Assignment: Please give back, word for word, each line from the start of the entries through the one in which "Política de privacidade" is found.

(Records provided)

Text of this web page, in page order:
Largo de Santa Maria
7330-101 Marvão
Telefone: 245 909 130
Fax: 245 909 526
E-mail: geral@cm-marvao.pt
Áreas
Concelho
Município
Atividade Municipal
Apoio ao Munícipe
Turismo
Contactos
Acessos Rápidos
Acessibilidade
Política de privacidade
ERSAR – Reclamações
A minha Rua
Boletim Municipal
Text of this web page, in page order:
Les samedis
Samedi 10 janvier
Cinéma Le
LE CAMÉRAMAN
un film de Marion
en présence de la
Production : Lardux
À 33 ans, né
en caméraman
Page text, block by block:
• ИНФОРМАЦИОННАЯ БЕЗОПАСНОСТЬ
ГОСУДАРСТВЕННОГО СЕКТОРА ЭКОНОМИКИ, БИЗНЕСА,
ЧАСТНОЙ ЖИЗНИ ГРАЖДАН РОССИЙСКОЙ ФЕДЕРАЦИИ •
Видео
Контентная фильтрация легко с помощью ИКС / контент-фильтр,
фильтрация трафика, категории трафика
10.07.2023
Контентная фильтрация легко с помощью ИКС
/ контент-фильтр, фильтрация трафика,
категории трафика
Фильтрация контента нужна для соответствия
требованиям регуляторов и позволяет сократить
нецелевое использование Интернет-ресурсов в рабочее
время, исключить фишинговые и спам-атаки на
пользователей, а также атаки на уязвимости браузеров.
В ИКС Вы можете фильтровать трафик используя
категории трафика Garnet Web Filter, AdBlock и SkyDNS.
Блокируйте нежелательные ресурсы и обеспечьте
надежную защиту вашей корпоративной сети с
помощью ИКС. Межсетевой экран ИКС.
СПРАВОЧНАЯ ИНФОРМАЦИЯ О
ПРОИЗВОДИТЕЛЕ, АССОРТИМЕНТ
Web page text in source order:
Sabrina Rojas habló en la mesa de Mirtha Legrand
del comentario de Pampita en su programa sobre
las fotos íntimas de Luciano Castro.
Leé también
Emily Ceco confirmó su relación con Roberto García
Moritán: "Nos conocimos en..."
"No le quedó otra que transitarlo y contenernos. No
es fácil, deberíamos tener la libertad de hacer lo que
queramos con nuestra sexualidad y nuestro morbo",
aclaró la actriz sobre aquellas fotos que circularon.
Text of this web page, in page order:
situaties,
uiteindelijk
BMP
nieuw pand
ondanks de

(End Records provided)

Solved problem:
Text of this web page, in page order:
Largo de Santa Maria
7330-101 Marvão
Telefone: 245 909 130
Fax: 245 909 526
E-mail: geral@cm-marvao.pt
Áreas
Concelho
Município
Atividade Municipal
Apoio ao Munícipe
Turismo
Contactos
Acessos Rápidos
Acessibilidade
Política de privacidade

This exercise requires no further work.